Where did you even learn that?
We have a question for you.
What is your very first memory of birth?
Not your first pregnancy or the first birth book you read. Not the first childbirth class you took. But your very first memory of being introduced to the concept of birth.
Maybe it was a movie scene with a woman screaming in a hospital bed while everyone ran around in a panic. Maybe it was hearing your mom tell the story of your birth. Maybe it was a younger sibling being born. Maybe it was a story from a friend, aunt, or grandmother.
What did that memory start to teach you about birth?
Long before we ever get pregnant, we're already collecting stories about birth. We absorb them from our families, movies, television, social media, school, religion, and culture. By the time we become pregnant ourselves, many of us have spent decades building beliefs about birth without ever questioning where those beliefs came from.
And if left unchecked, we might confuse those beliefs with facts.
Some of them may be true. Some of them may be helpful. Some of them may come from very real experiences. But it's worth asking whether the beliefs you're carrying into birth are actually your own, or if they were handed to you by someone else.
Most of us never stop to consider where our beliefs about birth actually came from. What beliefs do you have about birth? And who or what taught you that?
The answers to those questions matter more than most people realize.Because the beliefs we carry about birth will absolutely shape how we show up in our own birth.

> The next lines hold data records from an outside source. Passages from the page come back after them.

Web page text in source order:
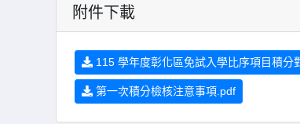
附件下載
115 學年度彰化區免試入學比序項目積分
第一次積分檢核注意事項.pdf
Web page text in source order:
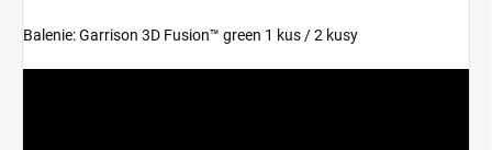
Balenie: Garrison 3D Fusion™ green 1 kus / 2 kusy
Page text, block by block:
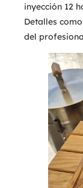
inyección 12
Detalles
del
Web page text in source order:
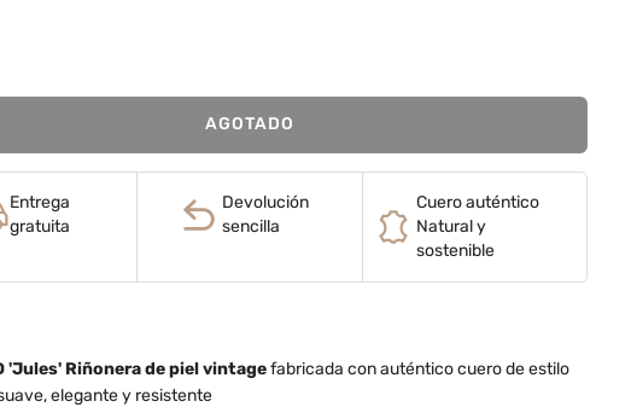
AGOTADO
Entrega
gratuita
Devolución
sencilla
Cuero auténtico
Natural y
sostenible
'Jules' Riñonera de piel vintagefabricada con auténtico cuero de estilo
elegante y resistente
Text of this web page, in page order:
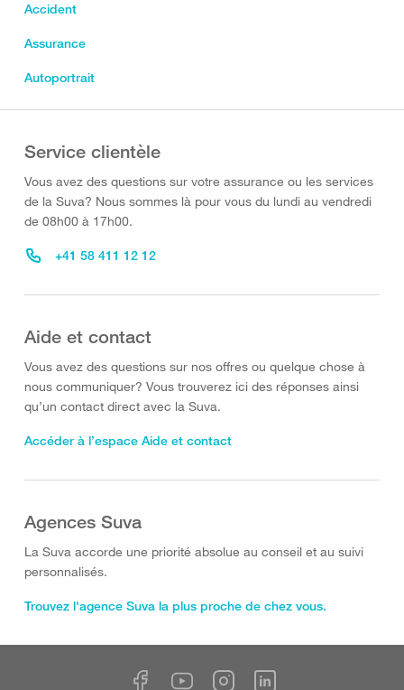
Accident
Assurance
Autoportrait
Service clientèle
Vous avez des questions sur votre assurance ou les services
de la Suva? Nous sommes là pour vous du lundi au vendredi
de 08h00 à 17h00.
+41 58 411 12 12
Aide et contact
Vous avez des questions sur nos offres ou quelque chose à
nous communiquer? Vous trouverez ici des réponses ainsi
qu’un contact direct avec la Suva.
Accéder à l’espace Aide et contact
Agences Suva
La Suva accorde une priorité absolue au conseil et au suivi
personnalisés.
Trouvez l'agence Suva la plus proche de chez vous.
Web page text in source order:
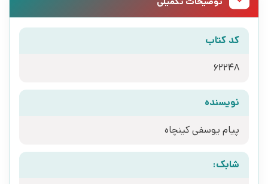
کد کتاب
62248
نویسنده
پیام یوسفی کینچاه
شابک:
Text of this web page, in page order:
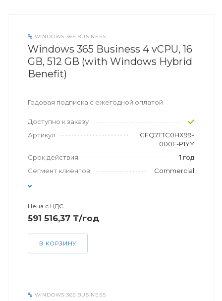
WINDOWS 365 BUSINESS
Windows 365 Business 4 vCPU, 16
GB, 512 GB (with Windows Hybrid
Benefit)
Годовая подписка с ежегодной оплатой
Доступно к заказу
Артикул
CFQ7TTC0HX99-
000F-P1YY
Срок действия
1 год
Сегмент клиентов
Commercial
Цена с НДС
591 516,37 ₸/год
В КОРЗИНУ
WINDOWS 365 BUSINESS
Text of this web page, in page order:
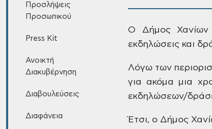
Προσλήψεις
Προσωπικού
Press Kit
Ανοικτή
Διακυβέρνηση
Διαβουλεύσεις
Διαφάνεια
Ο Δήμος Χανίων
εκδηλώσεις και
Λόγω των
για
ακόμα μια
εκδηλώσεων/
Έτσι, ο Δήμος
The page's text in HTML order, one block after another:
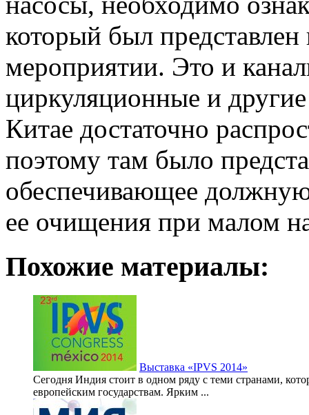
который был
мероприятии. Это и
циркуляционные и
Китае достаточно
поэтому там было
обеспечивающее
ее очищения при малом
Похожие материалы:
Выставка «IPVS 2014»
Сегодня Индия стоит в одном ряду с теми странами,
европейским государствам. Ярким ...
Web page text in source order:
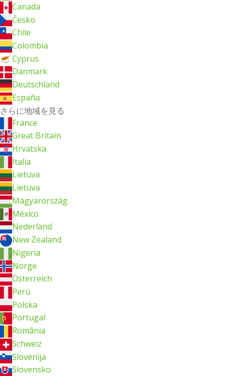
Canada
Česko
Chile
Colombia
Cyprus
Danmark
Deutschland
España
さらに地域を見る
France
Great Britain
Hrvatska
Italia
Lietuva
Lietuva
Magyarország
México
Nederland
New Zealand
Nigeria
Norge
Österreich
Perú
Polska
Portugal
România
Schweiz
Slovenija
Slovensko
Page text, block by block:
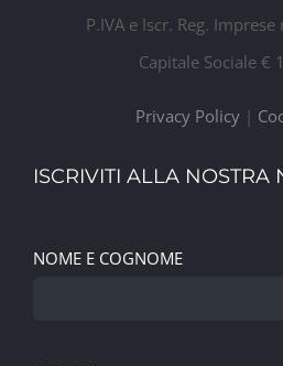
P.IVA e Iscr. Reg.
Capitale Sociale €
Privacy Policy|
ISCRIVITI ALLA NOSTRA
NOME E COGNOME
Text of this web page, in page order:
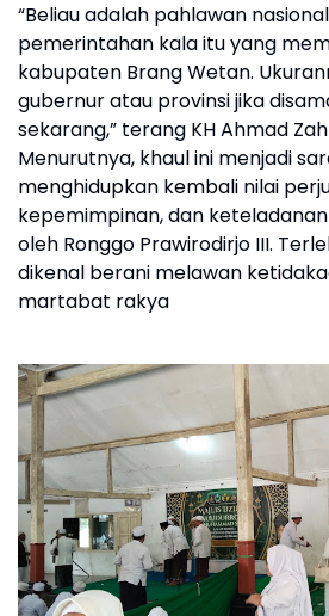
“Beliau adalah pahlawan
pemerintahan kala itu yang
kabupaten Brang Wetan.
gubernur atau provinsi jika
sekarang,” terang KH Ahmad
Menurutnya, khaul ini menjadi
menghidupkan kembali nilai
kepemimpinan, dan
oleh Ronggo Prawirodirjo III.
dikenal berani melawan
martabat rakya
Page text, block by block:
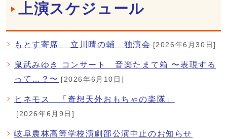
上演スケジュール
もとす寄席 立川晴の輔 独演会 [2026年6月30日]
鬼武みゆき コンサート 音楽たまて箱 〜表現する
って…？〜 [2026年6月10日]
ヒネモス 「奇想天外おもちゃの楽隊」
[2026年6月9日]
岐阜農林高等学校演劇部公演中止のお知らせ
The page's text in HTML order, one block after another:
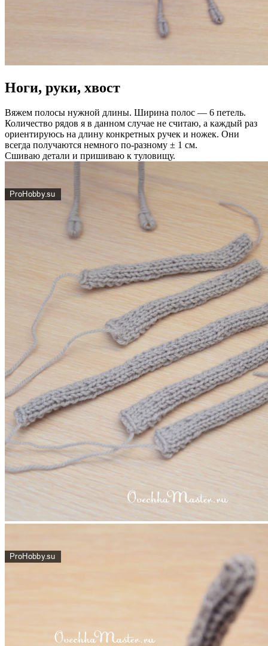
Ноги, руки, хвост
Вяжем полосы нужной длины. Ширина полос — 6 петель.
Количество рядов я в данном случае не считаю, а каждый раз
ориентируюсь на длину конкретных ручек и ножек. Они
всегда получаются немного по-разному ± 1 см.
Сшиваю детали и пришиваю к туловищу.
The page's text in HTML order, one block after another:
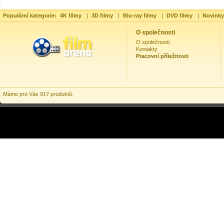
Populární kategorie: 4K filmy | 3D filmy | Blu-ray filmy | DVD filmy |
O společnosti
O společnosti
Kontakty
Pracovní příležitosti
Máme pro Vás 917 produktů.
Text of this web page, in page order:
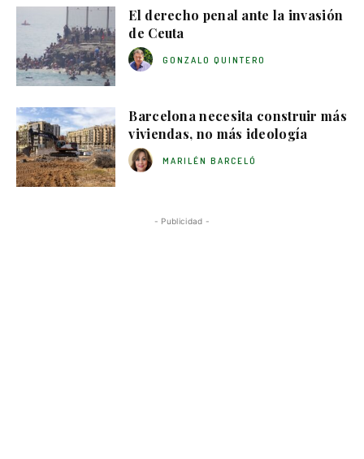
El derecho penal ante la invasión
de Ceuta
GONZALO QUINTERO
Barcelona necesita construir más
viviendas, no más ideología
MARILÉN BARCELÓ
- Publicidad -
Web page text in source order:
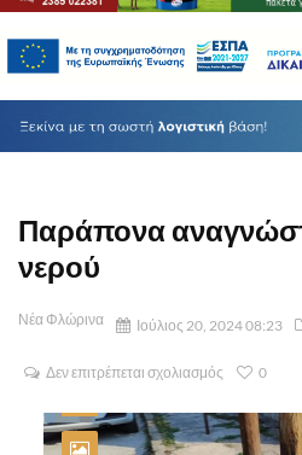
Παράπονα
νερού
Νέα Φλώρινα Ιούλιος 20, 2024 08:23
Δεν επιτρέπεται σχολιασμός 0

They shape what we fear, what we trust, the types of questions we ask, the decisions we make, and what we believe is possible for us to experience. Part of any good preparation for your birth involves identifying, examining, and maybe even reshaping some of the beliefs that may not actually be true for you.
This is one of our favorite topics we explore inside Birth Alchemy.
Before we talk about labor stages, comfort measures, interventions, or birth plans, we spend time looking at the beliefs and assumptions you're already bringing with you.
Not because we want you to think a certain way about birth, but because it's hard to make conscious decisions when you're operating from beliefs you didn't even realize you had.
So we'll leave you with a few questions to sit with:
What is your first memory of birth?
What did it teach you?
And is that belief still serving you today?